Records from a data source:
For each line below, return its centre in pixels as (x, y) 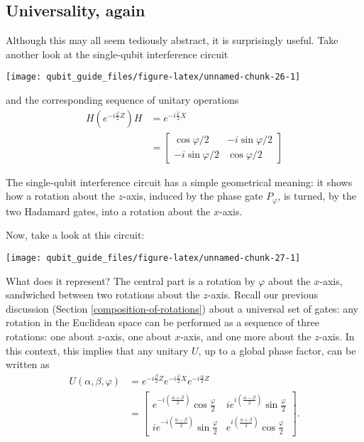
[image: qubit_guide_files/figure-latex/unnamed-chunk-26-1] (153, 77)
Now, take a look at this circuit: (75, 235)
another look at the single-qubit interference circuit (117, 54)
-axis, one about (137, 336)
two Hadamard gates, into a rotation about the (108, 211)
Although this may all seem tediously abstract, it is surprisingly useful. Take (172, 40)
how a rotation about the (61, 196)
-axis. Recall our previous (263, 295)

---

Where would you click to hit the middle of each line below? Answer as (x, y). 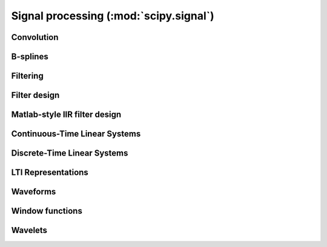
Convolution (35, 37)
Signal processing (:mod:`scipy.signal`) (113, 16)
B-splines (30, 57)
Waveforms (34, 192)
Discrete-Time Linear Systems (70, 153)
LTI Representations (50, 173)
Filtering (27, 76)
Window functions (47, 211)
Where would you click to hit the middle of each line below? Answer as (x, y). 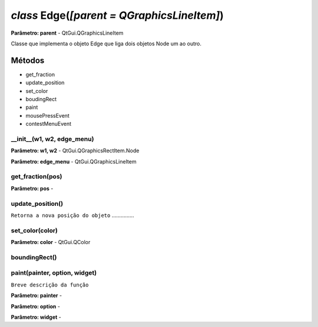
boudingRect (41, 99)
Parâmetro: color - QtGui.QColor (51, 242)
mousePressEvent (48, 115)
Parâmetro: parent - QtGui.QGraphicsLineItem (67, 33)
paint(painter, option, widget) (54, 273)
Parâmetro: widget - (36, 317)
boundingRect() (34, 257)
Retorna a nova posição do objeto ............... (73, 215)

Your instructions >> What lines hold the string "look"? Pick them out of the data.

Result of this task >>
Now, take a look at this circuit: (75, 235)
another look at the single-qubit interference circuit (117, 54)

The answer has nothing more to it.